Sentencia ejemplar
LA SALA Segunda del Tribunal Supremo ha condenado a los jueces de primera instancia de Barcelona Carlos Lorenzo-Penalva y Joaquín García Lavernia a penas de cárcel (cinco años y cuatro años y cuatro meses, respectivamente) por un comprobado delito de cohecho. La sentencia del alto tribunal pone así fin a un proceso ejemplar en el que la judicatura, ante la difícil prueba que un juicio de esta naturaleza suponía para la carrera en conjunto, ha salido notablemente fortalecida. La separación y el castigo de los miembros podridos no puede redundar sino en la salud y fortaleza de la totalidad de un cuerpo.La sentencia del Tribunal Supremo debe ser ejemplar para otros grupos del aparato del Estado, de cuya transparencia y limpieza depende en gran medida la pervivencia de la democracia y el respeto de los ciudadanos por nuestro sistema político. Y muy concretamente eso es aplicable a los cuerpos de seguridad del Estado, algunos de cuyos integrantes comparecen ahora ante los tribunales. Las reacciones corporativas en casos semejantes, lejos de fortalecer el prestigio de los colegas de los acusados, lo dañan gravemente, al tiempo que la disposición de los propios profesionales a erradicar de su seno a personas o sectores indeseables no hace sino enaltecer a esos cuerpos.
La condena contra los des jueces de primera instancia de Barcelona pone término a la presunción de impunidad que acompañaba a determinados servidores del Estado. La memoria no guarda recuerdo de algo semejante al menos desde la muerte de Franco, y tal vez pueden contarse con los dedos de una mano los jueces condenados por algún delito desde principios de este siglo.
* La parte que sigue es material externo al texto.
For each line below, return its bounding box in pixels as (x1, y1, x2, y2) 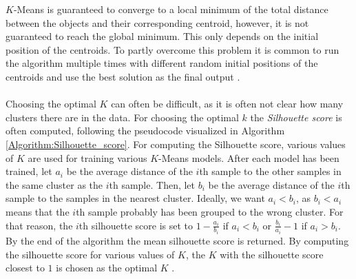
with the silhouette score (220, 247, 324, 261)
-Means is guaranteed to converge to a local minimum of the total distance (13, 2, 328, 16)
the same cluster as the (6, 177, 103, 192)
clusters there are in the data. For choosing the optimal (6, 110, 239, 124)
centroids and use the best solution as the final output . (6, 69, 240, 83)
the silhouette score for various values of (6, 247, 175, 261)
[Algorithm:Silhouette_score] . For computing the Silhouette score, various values (6, 136, 346, 151)
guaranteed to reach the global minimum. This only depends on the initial (6, 29, 319, 43)
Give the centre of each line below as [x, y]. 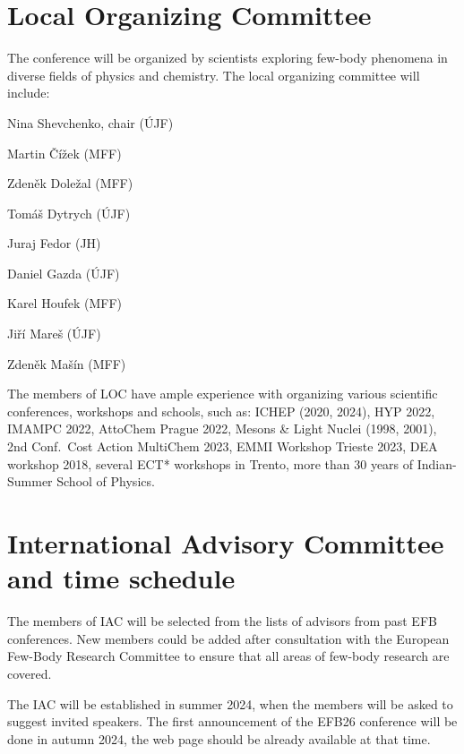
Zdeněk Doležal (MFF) [70, 183]
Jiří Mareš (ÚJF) [54, 334]
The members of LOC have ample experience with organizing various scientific [223, 394]
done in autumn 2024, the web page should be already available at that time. [219, 738]
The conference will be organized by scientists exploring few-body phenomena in [228, 58]
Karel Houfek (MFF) [65, 303]
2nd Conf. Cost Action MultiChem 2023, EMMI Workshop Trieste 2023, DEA [223, 446]
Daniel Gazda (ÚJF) [64, 273]

La simple querella contra un magistrado era algo impensable solamente hace algunos años, y cualquier crítica contra un juez podía ser considerada inmediatamente como un delito de desacato, una figura penal que la magistratura ha utilizado con frecuencia como una barrera para defenderse de cualquier juicio, profesional o político, sobre su actuación.
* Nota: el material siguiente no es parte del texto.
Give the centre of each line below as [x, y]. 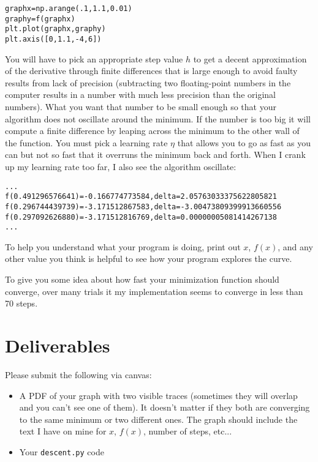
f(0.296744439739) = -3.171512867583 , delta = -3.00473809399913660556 [143, 207]
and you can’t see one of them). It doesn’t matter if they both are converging [165, 407]
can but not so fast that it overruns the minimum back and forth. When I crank [155, 155]
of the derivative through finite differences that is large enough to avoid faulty [151, 71]
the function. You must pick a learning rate [86, 142]
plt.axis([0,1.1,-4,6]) [53, 39]
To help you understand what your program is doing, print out [123, 246]
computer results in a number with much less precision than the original [140, 95]

Al mismo tiempo, la importante resolución del Supremo viene a poner coto a un mal que amenaza como un cáncer a importantes instancias del Estado: la corrupción. Y en este sentido es de destacar la resolución de los juzgadores, a quienes no ha importado remover dentro de un lodo que algunos podían temer les salpicara, con tal de acabar con un estado de cosas insostenible. La reforma del sistema de tasas y un mayor celo por parte de la magistratura están consiguiendo avances en la lucha contra las astillas, un sistema endémico de pequeñas corrupciones con el que todos los actores de la justicia han aprendido a convivir en España tal vez desde siglos.
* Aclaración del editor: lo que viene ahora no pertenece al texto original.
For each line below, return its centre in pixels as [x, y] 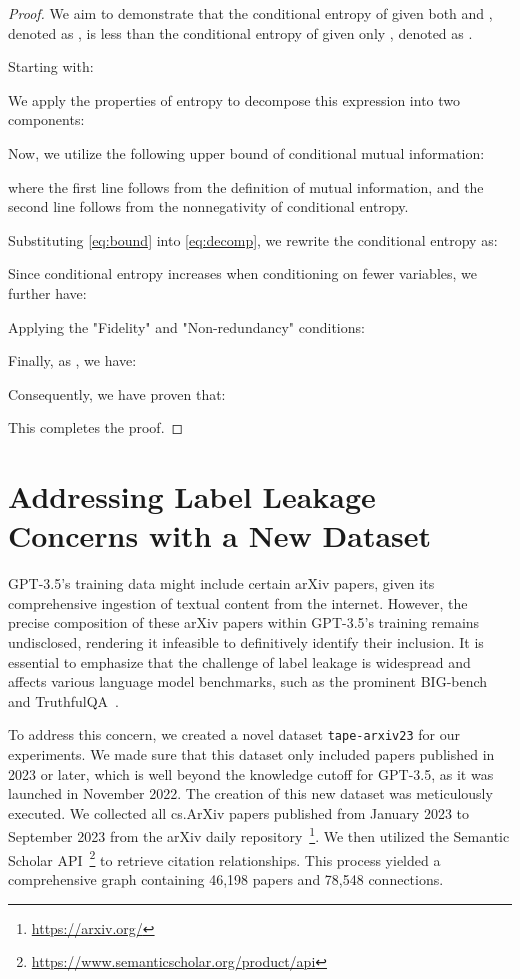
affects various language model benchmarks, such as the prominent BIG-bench [248, 681]
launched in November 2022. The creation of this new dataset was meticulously [250, 793]
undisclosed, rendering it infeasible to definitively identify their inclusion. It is [246, 642]
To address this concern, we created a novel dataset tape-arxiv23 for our [234, 734]
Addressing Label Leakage [192, 496]
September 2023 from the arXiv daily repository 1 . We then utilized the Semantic [259, 835]
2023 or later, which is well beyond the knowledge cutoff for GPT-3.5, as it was [251, 773]
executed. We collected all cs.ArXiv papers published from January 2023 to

Más grave es la corrupción propiciada por las subastas judiciales de bienes sometidos a embargo. Desde hace años, los medios de información han venido denunciando las irregularidades que se producían, sobre todo en Barcelona, en este terreno. Los beneficiarios son grupos auténticamente mafiosos que monopolizan este tipo de subastas obteniendo importantes beneficios. No se sabía, sin embargo, que la corrupción pudiera llegar hasta los propios jueces encargados de velar por la limpieza de ese tipo de subastas. Cuando la implicación de los dos jueces ahora condenados saltó a las páginas de la Prensa, ambos tuvieron la desfachatez de presentar un aluvión de demandas por supuesto atentado contra el honor contra los periodistas autores de la información, que en algunos casos llegaron incluso a prosperar y ahora están recurridas. Establecida la veracidad de la acusación por el Supremo, los recursos deberían ser atendidos.
La sentencia ahora pronunciada contribuirá a acabar de raíz con la extensión del mal de la corrupción y estimulará a todos aquellos que, desde dentro y desde fuera de la magistratura, están luchando por una justicia más limpia y más eficaz en nuestro país.